What you need to do ▸
Set down, exactly as written, the lines from the top of the data to the line that holds "Action type: TELEPORT [23, 421, 78, 429]", and omit the pictures.

Stored entries
====

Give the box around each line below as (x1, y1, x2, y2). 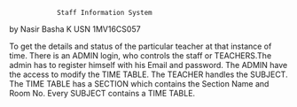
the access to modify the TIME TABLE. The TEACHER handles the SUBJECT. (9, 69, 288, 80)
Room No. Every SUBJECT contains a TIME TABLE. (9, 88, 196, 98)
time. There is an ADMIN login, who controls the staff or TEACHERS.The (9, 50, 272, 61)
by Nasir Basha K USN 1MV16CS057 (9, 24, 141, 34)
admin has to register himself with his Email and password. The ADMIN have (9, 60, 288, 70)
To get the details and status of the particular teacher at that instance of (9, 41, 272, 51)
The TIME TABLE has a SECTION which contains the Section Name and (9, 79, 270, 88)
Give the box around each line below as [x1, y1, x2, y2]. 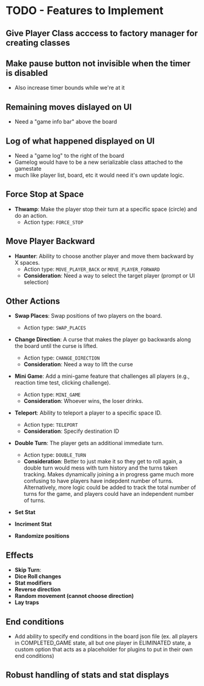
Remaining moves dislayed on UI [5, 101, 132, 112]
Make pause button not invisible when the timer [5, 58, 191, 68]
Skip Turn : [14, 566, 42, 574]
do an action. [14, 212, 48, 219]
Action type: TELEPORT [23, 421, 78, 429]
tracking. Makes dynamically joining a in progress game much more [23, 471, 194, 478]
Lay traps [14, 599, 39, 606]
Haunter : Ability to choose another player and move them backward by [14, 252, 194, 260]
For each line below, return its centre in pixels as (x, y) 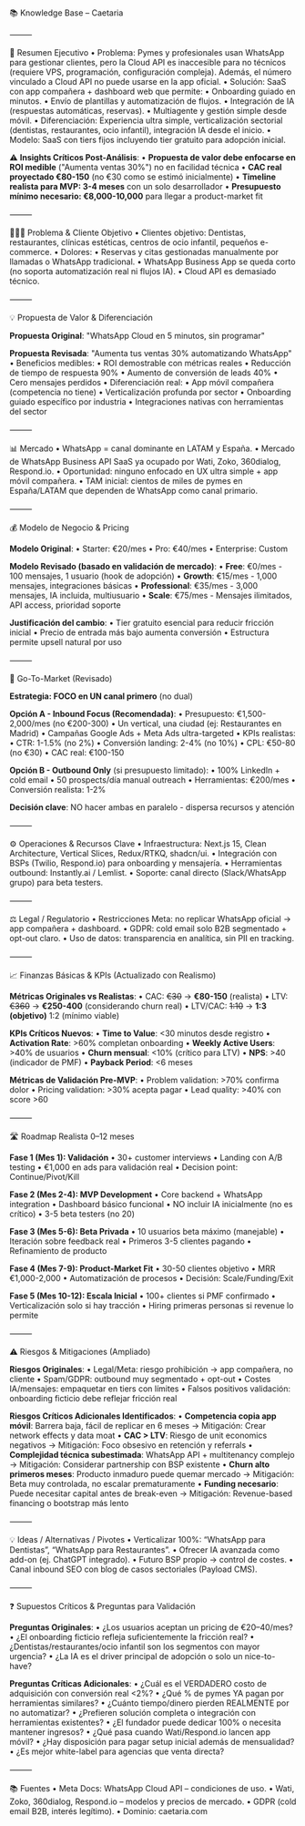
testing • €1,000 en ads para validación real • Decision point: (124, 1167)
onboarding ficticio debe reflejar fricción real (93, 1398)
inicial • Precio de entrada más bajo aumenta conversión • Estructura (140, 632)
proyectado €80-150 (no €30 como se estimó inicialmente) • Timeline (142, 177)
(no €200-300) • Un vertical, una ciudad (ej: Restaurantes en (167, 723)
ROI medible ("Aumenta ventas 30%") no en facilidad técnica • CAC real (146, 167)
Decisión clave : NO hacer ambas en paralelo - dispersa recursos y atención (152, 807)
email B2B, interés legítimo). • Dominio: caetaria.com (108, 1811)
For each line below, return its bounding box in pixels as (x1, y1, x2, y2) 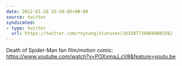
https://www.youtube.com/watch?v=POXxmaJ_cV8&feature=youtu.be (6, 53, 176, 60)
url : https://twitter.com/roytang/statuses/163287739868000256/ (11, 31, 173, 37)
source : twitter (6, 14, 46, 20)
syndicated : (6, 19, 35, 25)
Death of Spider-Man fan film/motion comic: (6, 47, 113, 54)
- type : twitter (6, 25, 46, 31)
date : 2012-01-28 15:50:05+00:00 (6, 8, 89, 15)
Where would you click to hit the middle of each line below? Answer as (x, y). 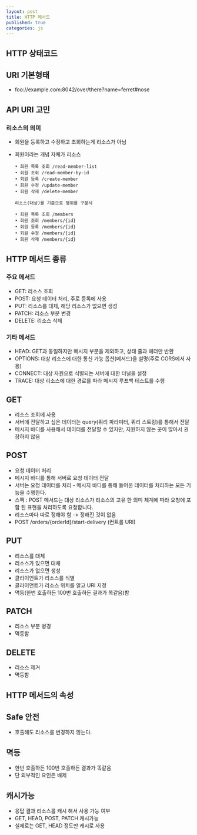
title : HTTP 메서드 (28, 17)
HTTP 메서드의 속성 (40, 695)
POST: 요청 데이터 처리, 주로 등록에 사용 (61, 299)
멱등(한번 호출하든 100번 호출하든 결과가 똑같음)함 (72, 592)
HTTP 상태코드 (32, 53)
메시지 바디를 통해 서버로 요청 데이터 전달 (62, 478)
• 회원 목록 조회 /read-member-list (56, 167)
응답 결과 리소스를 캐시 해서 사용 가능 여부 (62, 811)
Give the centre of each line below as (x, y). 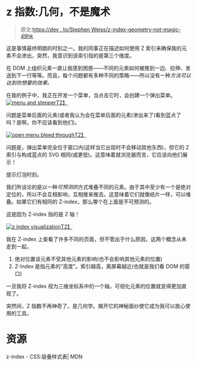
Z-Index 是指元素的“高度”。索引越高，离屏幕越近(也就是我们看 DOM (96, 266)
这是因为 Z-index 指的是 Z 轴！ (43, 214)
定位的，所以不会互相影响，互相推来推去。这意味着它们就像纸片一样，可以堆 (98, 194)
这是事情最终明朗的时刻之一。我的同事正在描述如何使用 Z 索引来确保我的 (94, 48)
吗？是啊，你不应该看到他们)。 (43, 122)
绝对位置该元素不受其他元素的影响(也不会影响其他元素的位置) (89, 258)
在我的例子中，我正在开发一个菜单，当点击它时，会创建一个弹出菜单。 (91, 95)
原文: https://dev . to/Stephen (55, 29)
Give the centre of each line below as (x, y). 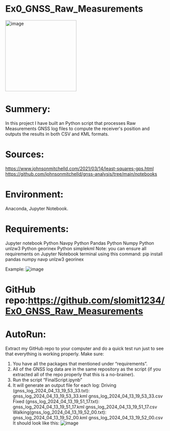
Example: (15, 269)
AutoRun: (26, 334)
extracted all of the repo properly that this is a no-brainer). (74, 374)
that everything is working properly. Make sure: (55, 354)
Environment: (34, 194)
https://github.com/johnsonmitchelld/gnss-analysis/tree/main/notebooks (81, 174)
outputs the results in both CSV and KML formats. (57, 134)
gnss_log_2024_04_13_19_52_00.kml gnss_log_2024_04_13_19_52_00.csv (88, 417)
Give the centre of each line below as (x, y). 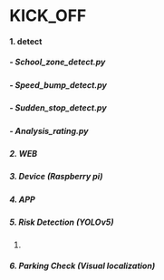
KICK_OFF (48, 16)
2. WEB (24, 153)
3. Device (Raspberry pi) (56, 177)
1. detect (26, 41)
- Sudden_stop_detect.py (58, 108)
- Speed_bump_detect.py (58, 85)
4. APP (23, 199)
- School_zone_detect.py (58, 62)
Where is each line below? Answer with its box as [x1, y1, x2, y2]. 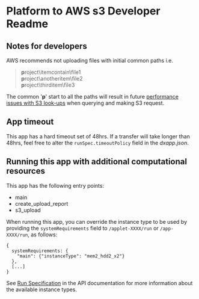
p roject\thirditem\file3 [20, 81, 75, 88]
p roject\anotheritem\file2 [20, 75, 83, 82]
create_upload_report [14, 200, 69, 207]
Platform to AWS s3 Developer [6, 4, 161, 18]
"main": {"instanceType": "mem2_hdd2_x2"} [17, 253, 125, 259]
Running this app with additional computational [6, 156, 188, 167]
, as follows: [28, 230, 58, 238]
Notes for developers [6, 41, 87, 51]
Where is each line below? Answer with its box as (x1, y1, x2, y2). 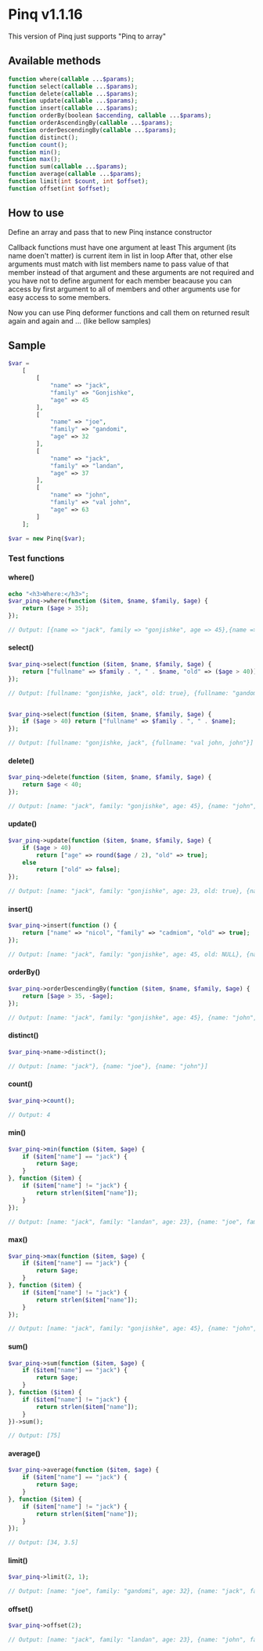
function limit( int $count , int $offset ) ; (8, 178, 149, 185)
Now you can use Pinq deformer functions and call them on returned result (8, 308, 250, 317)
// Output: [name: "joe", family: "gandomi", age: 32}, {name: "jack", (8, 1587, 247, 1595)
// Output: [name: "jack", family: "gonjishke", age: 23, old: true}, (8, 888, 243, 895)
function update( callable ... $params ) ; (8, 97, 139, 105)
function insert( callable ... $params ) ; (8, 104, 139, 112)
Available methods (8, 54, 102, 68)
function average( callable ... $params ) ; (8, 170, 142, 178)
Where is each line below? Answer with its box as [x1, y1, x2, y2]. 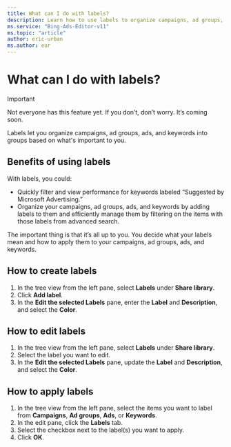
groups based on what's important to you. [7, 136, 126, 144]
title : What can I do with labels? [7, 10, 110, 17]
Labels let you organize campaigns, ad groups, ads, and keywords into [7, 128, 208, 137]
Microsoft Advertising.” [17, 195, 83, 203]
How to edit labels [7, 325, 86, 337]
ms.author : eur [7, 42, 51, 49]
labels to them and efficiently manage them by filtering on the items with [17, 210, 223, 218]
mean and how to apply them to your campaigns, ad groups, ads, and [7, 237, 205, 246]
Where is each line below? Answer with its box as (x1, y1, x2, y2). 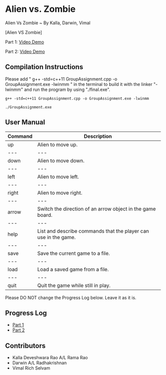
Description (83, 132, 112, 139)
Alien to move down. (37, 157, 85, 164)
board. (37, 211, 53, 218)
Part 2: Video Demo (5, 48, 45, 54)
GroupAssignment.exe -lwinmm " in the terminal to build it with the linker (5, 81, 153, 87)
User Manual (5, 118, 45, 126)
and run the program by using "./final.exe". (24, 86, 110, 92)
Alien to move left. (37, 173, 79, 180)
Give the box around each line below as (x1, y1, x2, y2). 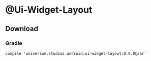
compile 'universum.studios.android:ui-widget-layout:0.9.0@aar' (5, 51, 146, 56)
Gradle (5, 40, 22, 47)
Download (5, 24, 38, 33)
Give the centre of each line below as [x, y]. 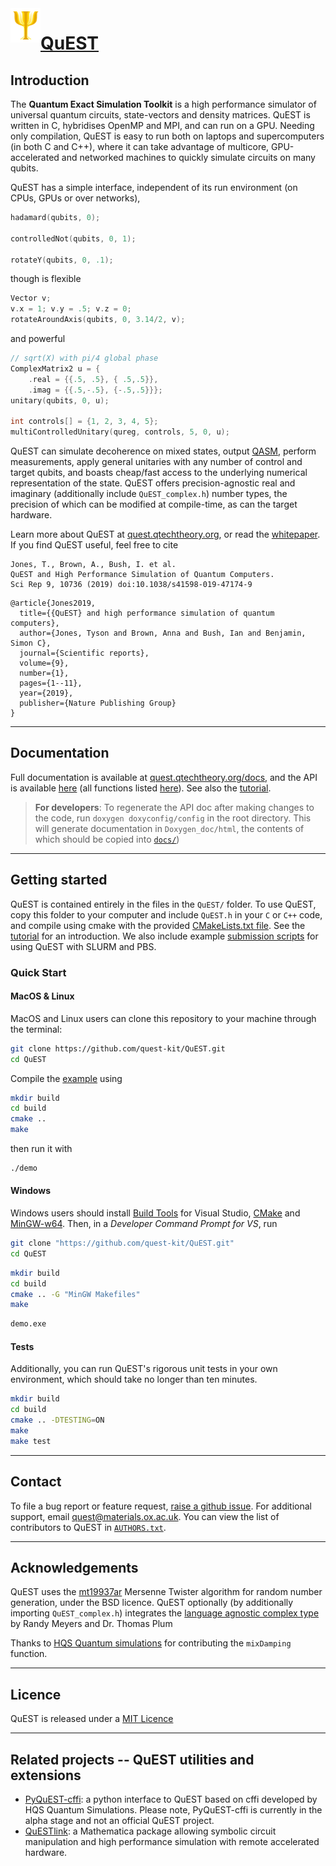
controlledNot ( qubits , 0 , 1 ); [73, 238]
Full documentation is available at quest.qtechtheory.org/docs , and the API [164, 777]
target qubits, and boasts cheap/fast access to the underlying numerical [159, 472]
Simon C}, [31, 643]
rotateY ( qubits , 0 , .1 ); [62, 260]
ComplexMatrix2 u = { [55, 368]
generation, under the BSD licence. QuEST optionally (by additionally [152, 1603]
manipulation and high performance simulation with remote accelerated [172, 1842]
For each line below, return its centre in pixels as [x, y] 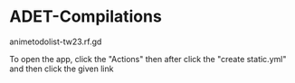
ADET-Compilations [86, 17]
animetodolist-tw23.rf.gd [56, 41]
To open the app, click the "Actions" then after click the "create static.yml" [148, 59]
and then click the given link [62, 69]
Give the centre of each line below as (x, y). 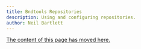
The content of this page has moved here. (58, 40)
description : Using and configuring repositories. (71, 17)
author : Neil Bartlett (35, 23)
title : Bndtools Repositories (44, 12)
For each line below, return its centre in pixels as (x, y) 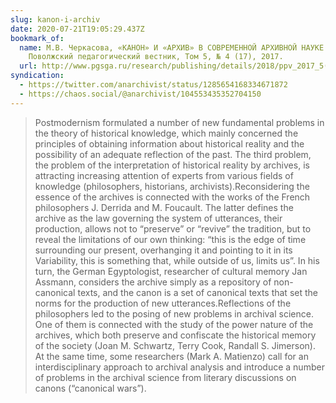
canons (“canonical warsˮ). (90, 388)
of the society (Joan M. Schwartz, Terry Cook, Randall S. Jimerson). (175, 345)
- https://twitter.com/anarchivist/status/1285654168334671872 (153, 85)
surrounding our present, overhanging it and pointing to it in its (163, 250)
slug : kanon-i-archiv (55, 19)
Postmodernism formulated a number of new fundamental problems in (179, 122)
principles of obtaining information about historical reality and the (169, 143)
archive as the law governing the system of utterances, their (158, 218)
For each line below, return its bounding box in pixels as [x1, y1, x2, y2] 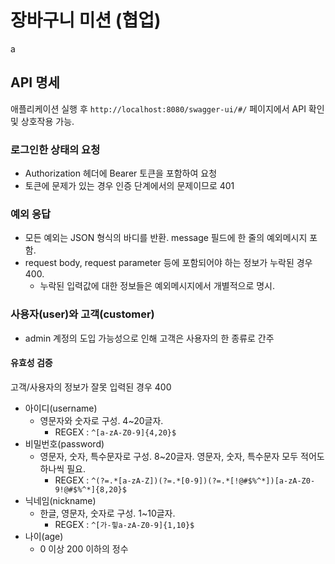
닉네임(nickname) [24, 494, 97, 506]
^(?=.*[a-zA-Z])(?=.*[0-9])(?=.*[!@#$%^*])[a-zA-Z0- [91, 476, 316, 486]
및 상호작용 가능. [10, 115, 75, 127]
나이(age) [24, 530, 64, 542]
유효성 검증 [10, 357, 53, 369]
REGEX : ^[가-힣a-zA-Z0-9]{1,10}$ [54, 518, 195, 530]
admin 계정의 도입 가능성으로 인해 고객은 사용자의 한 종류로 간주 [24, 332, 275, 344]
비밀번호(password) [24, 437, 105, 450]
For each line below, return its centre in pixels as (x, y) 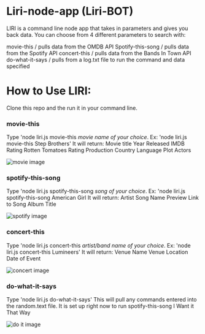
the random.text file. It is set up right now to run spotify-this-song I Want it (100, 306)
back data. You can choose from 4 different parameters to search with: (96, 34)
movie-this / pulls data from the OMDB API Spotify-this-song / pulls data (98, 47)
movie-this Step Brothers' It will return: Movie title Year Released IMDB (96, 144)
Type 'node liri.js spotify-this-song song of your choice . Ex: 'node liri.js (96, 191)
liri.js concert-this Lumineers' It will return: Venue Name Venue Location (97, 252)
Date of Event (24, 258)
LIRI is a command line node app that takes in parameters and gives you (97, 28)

====

Solution ▸
Give the box around each line below as (x1, y1, x2, y2). 
the access to modify the TIME TABLE. The TEACHER handles the SUBJECT. (9, 69, 288, 80)
Room No. Every SUBJECT contains a TIME TABLE. (9, 88, 196, 98)
time. There is an ADMIN login, who controls the staff or TEACHERS.The (9, 50, 272, 61)
by Nasir Basha K USN 1MV16CS057 (9, 24, 141, 34)
admin has to register himself with his Email and password. The ADMIN have (9, 60, 288, 70)
To get the details and status of the particular teacher at that instance of (9, 41, 272, 51)
The TIME TABLE has a SECTION which contains the Section Name and (9, 79, 270, 88)
Give the box around each line below as [x1, y1, x2, y2]. 
Remaining moves dislayed on UI [5, 101, 132, 112]
Make pause button not invisible when the timer [5, 58, 191, 68]
Skip Turn : [14, 566, 42, 574]
do an action. [14, 212, 48, 219]
Action type: TELEPORT [23, 421, 78, 429]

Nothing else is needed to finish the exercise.